Parks, Ridley-Thomas and a vast labor machine duke it out. What about voters?

Nonpartisan observer Jaime Regalado, executive director of the Edmund G. “Pat” Brown Institute of Public Affairs, says Ridley-Thomas’ closeness to Tyrone Freeman “doesn’t help” him, but it “doesn’t have that Velcro stick,” because other unions backing Ridley-Thomas have not been tainted. Many of those other unions, under the umbrella of the county Federation of Labor, will crank up their vast get-out-the-vote machinery using phone banks and door-to-door canvassing to promote Ridley-Thomas over Parks.

In the June primary, Ridley-Thomas edged Parks 45 percent to 40, but only 20 percent of eligible voters weighed in.
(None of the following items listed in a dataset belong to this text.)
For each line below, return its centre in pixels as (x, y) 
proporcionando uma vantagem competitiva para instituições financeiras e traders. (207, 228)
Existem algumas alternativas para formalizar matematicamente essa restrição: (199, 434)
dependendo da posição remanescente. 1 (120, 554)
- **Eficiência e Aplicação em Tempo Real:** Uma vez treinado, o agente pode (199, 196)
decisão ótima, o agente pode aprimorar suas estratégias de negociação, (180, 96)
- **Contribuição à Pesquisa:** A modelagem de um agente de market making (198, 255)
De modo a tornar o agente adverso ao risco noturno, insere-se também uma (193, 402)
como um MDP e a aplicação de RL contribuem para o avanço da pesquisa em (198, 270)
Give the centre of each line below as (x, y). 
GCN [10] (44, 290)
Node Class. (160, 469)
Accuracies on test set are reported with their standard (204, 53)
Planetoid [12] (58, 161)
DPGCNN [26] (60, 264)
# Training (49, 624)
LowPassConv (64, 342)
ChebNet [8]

Turnout is expected to be high in November, which could help either man.

Regalado argues that in a high-turnout election, the Labor Federation could be very effective at organizing the young voters and Latinos to vote for Ridley-Thomas. But Parks might also find an advantage in a high turnout: In the wake of the Wall Street credit meltdown, Parks is one of only two or three elected politicians in City Hall who actively promotes fiscal austerity, which he learned as chief of the budget-strung LAPD.

On the 15-member City Council, budget expert Parks is in a small minority that votes 13-2 or 12-3 against big-ticket items. In fact, his fiscal watchdogging is what got Parks in trouble with raise-seeking city employee unions, the SEIU and other big labor groups.

 
Parks now has to hope that voters are in a fiscally sensitive mood on November 4. He might benefit — but only if he can somehow communicate his belt-tightening ways to county voters, and do it without the millions that Ridley-Thomas’ labor backers will spend.

But so far, Parks seems mired in small issues that have failed to get him the “free media” coverage his underfunded campaign needed. In August, for example, Parks introduced a sweeping smoking ban at a time when the City Council had just approved other smoking restrictions. “We got rid of smoke in public buildings, parks and the farmers market,” Parks tells the Weekly. “I thought rather than going incrementally, we should look at the whole issue.”

The Ridley-Thomas campaign called it a publicity stunt. “I think it’s not coincidental that Mr. Parks has become Mr. Resolution after he came on the City Council,” says Fred MacFarlane, media adviser to Ridley-Thomas.

Then, in late September, Parks ordered the nonprofit group Strategic Concepts in Organizing and Policy Education (SCOPE) to vacate within 60 days a rental they get for $1 per year from the city, complaining that the group used its virtually free subsidized space to campaign for Ridley-Thomas.

That could have turned into a decent “free media” headline for Parks, had he followed through with proof that city taxpayers were indeed subsidizing backers of Ridley-Thomas — ensconced in a free city rental. But instead, Mayor Antonio Villaraigosa, a pal of SCOPE president Anthony Thigpenn’s, got the upper hand, stopping the group’s eviction cold.

This kind of tit-for-tat has dominated the race, and Hutchinson is predicting the outcome: “Ridley-Thomas will win it, and he will win it for the wrong reasons. Money, money, money. The unions, the unions, the unions. They tipped the scales unfairly against both Parks and constituents of the 2nd District.”